In Proof-of-Stake protocols, agents signal their intention to participate in the block production process by staking a sum of cryptocurrency, i.e. the stake, they own. Staking means that this sum is locked (i.e. escrowed) for the duration of this process and it may be slashed as a means to punish malign behaviour. The frequency upon which agents are selected to participate in this process is proportional to the size of the stake. Note how in PoW computing power determines how often an agent is “selected” to produce a block as opposed to staked cryptocurrency in PoS. In PoS protocols, agents can be selected as a block producer but also as a member of a committee which is typically in charge of either electing block producers or finalising blocks, namely, determining whether a block is immutable and the only valid block at a given height. Before a block is deemed final, a number of candidate blocks at a given height might be “competing” to become final. Some PoS protocols rely on probabilistic mechanisms to determine the finality of a block—e.g. Algorand [12], Ouroboros [15]—whereas some others rely on deterministic mechanisms—e.g. Internet Consensus Computer [6], Casper FFG [5], Tendermint [3]. Our handover protocol is meant to be used as a part of a protocol to achieve deterministic finality, with our primary motivation being PoS. A PoS-based selection mechanism can be used to choose committees of agents—their sizes are based on our stochastic calculations—to implement machines G and H and to decide on the next final block using the handover protocol.

Despite being designed to be part of a fully-fledged blockchain consensus protocol, the handover protocol alone is closer in nature to mutual exclusion, though adapted for linking agreement protocols like Byzantine agreement [17, 20, 23, 32]. Abstractly speaking, these protocols have been designed around the use of the votes to form decisions and of a threshold/quorum to ensure safety. In fact, the PBFT (Practical Byzantine Fault Tolerance) protocol [20] specifically—and this voting mechanism more generally—has been a source of inspiration for many current blockchain protocols, including ours.

7 Conclusions

In this paper we have used formal tools to understand how consensus can arise in decentralised systems. Essentially we have set out a programmatic approach to laying down and analysing consensus: given a population of potential block creators and the potentially multiple perspectives of different users we need to establish a trust model that they are all happy with. We then have the job of having the blockchain select sufficient groups of pickets and decision criteria that all can be sure of any positive decisions they make.

On the assumption that we can incentivise most malign participants to participate apparently properly, this will give us all we need. But an essential part of such motivation is that the malign know that if they do not collaborate like this they will be defeated by a back up mechanism.

We have shown how to formalise both the primary and secondary mechanisms as Unitary Consensus Machines. While much of our treatment was inspired by process algebra, we were able to both design and verify the crucial protocol that links a hierarchy of decision making in CSP and FDR.

By allowing such hierarchical consensus decisions, we believe that we have tools for making blockchains more varied and flexible.
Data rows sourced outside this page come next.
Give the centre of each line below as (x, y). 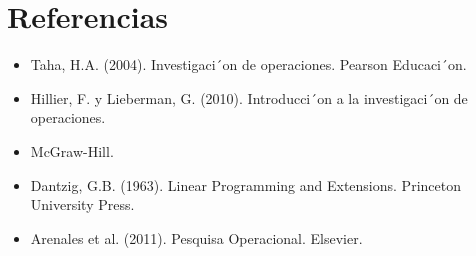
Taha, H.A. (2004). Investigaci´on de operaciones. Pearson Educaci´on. (248, 64)
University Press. (82, 204)
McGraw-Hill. (72, 150)
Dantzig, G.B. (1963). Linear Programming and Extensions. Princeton (245, 184)
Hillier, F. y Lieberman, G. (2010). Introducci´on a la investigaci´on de (249, 97)
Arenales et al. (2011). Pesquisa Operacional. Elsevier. (196, 237)
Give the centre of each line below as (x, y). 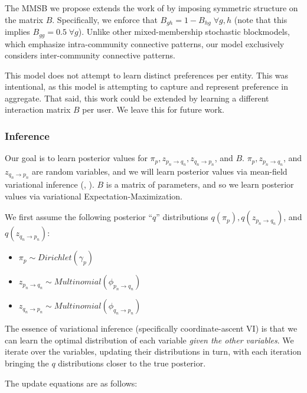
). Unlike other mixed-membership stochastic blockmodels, (184, 32)
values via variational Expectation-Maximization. (94, 196)
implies (17, 32)
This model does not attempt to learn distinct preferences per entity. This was (147, 75)
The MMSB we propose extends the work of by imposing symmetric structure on (151, 8)
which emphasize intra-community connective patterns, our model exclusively (145, 43)
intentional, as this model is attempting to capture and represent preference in (147, 86)
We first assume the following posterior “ (79, 217)
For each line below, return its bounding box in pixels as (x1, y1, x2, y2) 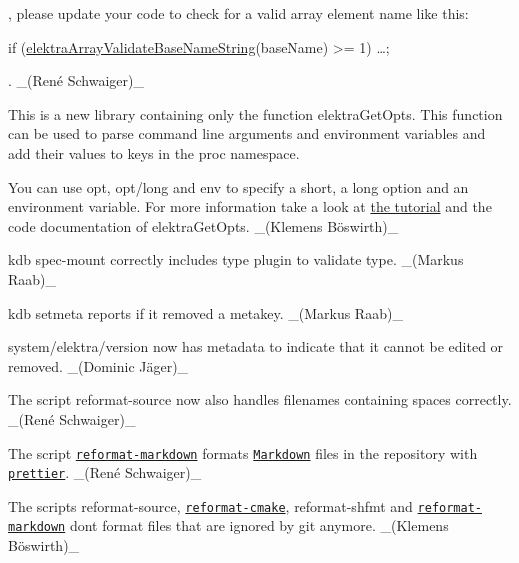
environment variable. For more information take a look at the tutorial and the (8, 196, 492, 217)
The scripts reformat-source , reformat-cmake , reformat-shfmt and (8, 495, 413, 516)
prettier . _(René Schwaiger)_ (8, 462, 202, 483)
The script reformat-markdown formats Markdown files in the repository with (8, 442, 478, 463)
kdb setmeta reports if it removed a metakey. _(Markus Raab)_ (8, 302, 403, 323)
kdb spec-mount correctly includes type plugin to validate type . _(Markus (8, 249, 464, 270)
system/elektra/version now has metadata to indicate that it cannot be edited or (8, 336, 504, 357)
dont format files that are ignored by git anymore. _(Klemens (69, 515, 449, 536)
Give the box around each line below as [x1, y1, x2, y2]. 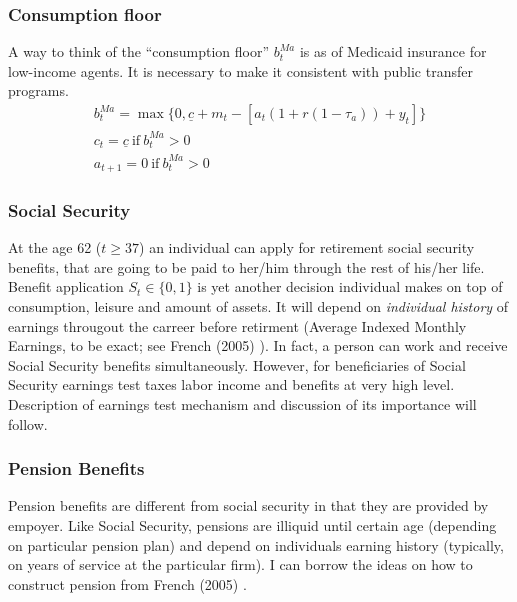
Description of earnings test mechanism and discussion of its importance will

We hope that our approach to creating the component machines which compose together to provide consensus can be automated.

It is only natural - to people steeped in such languages and tools - that CSP coupled with FDR is a good way to model complex interactions in decentralised consensus. We are pleased to have demonstrated the truth of this intuition. While the full systems representing consensus may be too involved to fit within the abstractions of such tools, it is comforting that like so many other areas of concurrent reasoning, we can find levels where they bring real benefit. We have modelled other aspects of blockchain using CSP and FDR.

We hope that others will be found, and that our tools for bringing clarity to the topic of consensus will find many interesting applications.